Moreover, because the plaintiffs sought a determination of their claim for attorney’s fees, their motion was dispositive of a claim of a party. Such dispositive motions are excluded from the reach of section 636(b)(1)(A). See Reynaga, 971 F.2d at 416; Taylor v. Oxford, 575 F.2d 152, 154 (7th Cir.1978) (“it was not intended that the magistrate would have the power to hear and determine dispositive motions[; i]t was only intended that a judge could assign a disposi-tive motion to a magistrate for hearing and submission of proposed findings and recommendation to the judge for ultimate disposition”). Similarly, by its own terms, the local rule at issue here applies only to magistrate orders entered under section 636(b)(1)(A) that determine “Nondispositive Pretrial Matters.” See N.D.Cal.Local R. 410-2(a). We conclude that the magistrate was not authorized under section 636(b)(1)(A) to enter a final order on the plaintiffs’ motion for attorney’s fees because the motion did not involve a nondispositive pretrial matter. The magistrate’s error, however, was cured by the district court’s later de novo review of the magistrate’s findings and conclusions, and the court’s entry of its own order awarding attorney’s fees and costs.2
Accordingly, because the magistrate did not have the authority to enter a final order, the defendants’ notice of appeal from that order was a nullity and did not divest the district court of jurisdiction. See Garner, 663 F.2d at 838; Ruby, 365 F.2d at 389. We acquired jurisdiction by the filing of notices *660of appeal from the district court’s later fee order. 28 U.S.C. § 1291. The district court’s award of attorney’s fees is
AFFIRMED.3

. We dispose of the other issues raised in these consolidated appeals in a memorandum disposition filed simultaneously with this opinion.
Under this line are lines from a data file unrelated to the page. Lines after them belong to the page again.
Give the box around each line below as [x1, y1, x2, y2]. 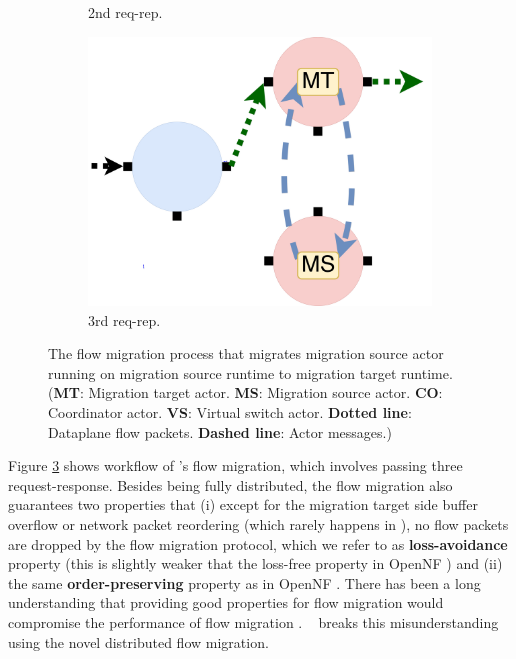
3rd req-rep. [88, 309, 161, 330]
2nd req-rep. [88, 2, 163, 22]
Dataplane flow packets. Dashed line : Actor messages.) [48, 421, 392, 442]
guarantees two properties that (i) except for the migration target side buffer [8, 494, 478, 515]
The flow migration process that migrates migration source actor [48, 343, 444, 364]
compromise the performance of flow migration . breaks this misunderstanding [8, 611, 499, 632]
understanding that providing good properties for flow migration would [8, 592, 444, 613]
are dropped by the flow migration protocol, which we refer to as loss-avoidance [8, 533, 508, 554]
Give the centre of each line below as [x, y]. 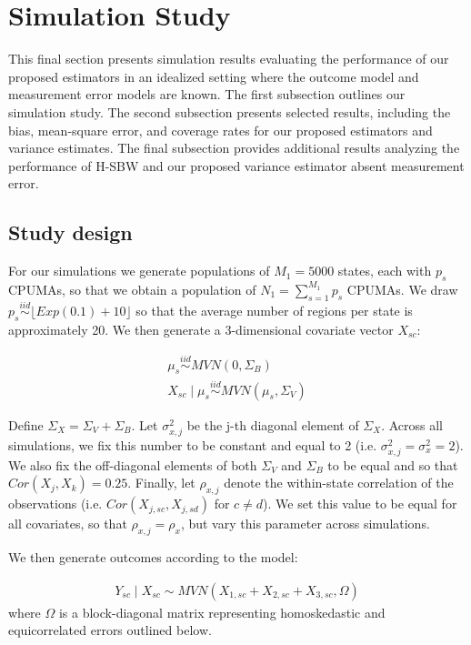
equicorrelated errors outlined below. [110, 630]
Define [26, 424]
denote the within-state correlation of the [339, 483]
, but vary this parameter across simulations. [305, 524]
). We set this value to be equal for [360, 504]
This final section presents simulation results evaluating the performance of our [229, 59]
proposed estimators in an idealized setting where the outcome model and [214, 76]
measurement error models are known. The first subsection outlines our [207, 94]
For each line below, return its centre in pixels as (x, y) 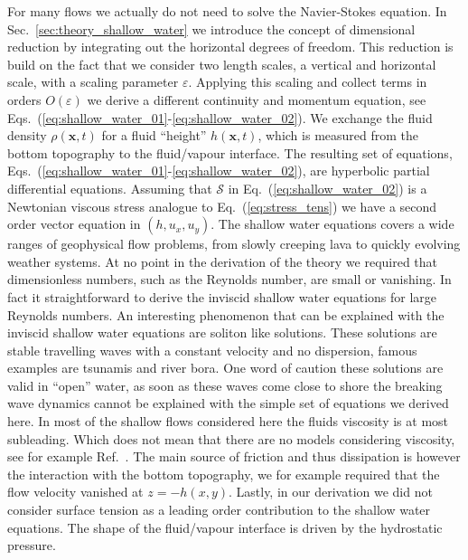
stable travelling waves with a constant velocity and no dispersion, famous (212, 350)
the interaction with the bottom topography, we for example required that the (224, 474)
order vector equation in (74, 224)
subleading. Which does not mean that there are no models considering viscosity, (231, 438)
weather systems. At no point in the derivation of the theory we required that (223, 261)
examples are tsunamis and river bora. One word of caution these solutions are (225, 368)
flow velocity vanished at (75, 492)
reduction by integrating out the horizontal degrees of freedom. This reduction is (230, 47)
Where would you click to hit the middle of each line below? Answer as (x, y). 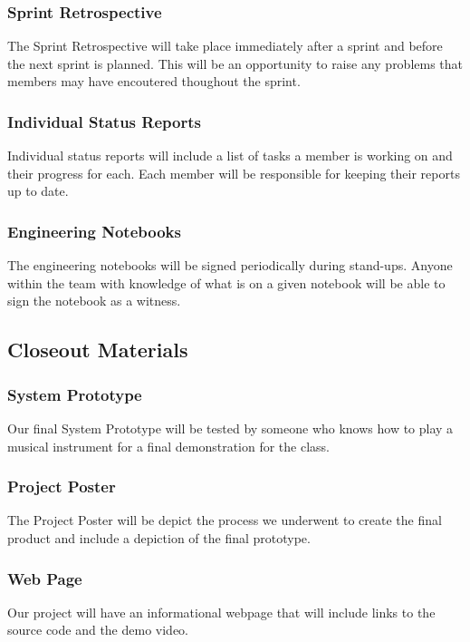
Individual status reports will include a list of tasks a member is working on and (230, 156)
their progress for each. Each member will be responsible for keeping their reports (234, 173)
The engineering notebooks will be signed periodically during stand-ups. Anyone (230, 265)
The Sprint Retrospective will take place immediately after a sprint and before (225, 46)
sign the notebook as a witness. (94, 301)
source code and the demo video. (98, 630)
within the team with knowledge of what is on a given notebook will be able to (226, 282)
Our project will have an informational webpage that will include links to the (221, 612)

. Because the motion for attorney's fees and costs was not a pretrial matter, section 636 does not expressly allow the district court to refer it to a magistrate without the consent of the parties. See Columbia Record Prods., 966 F.2d at 516-17 (only section 636(c), which requires an affirmative statement of consent by the parties, authorizes magistrates to handle post-judgment matters). We need not decide whether a reference was permissible, however, because neither party has challenged the district court’s decision to refer the motion to a magistrate. We conclude that, because the district court exercised de novo review of the magistrate’s findings and conclusions, the parties suffered no prejudice, and the error, if any was committed, was therefore harmless. Cf. King v. Ionization Int'l, Inc., 825 F.2d 1180, 1185 (7th Cir.1987) (observing that "[n]o provision expressly authorizes the judge to assign a magistrate to post-judgment proceedings, although we can think of no good reason not to allow such assignments and the statute does have a catch-all section: ‘A magistrate may be assigned such additional duties as are not inconsistent with the Constitution and laws of the United States[;]’ " reasoning therefore that a magistrate could issue an order in a post-judgment proceeding that would be appealable to the district judge) (quoting 28 U.S.C. § 636(b)(3)); accord Colorado Bldg. & Constr., 879 F.2d at 811 (noting that courts have “consistently recognized that a magistrate exercising additional duties jurisdiction [under section 636(b)(3) ] remains constantly subject to the inherent supervisory power of the district judge and the judge retains the ultimate responsibility for decision making in every instance”) (quotations omitted) (collecting cases).

. The merits of the fee award are addressed in our accompanying memorandum disposition.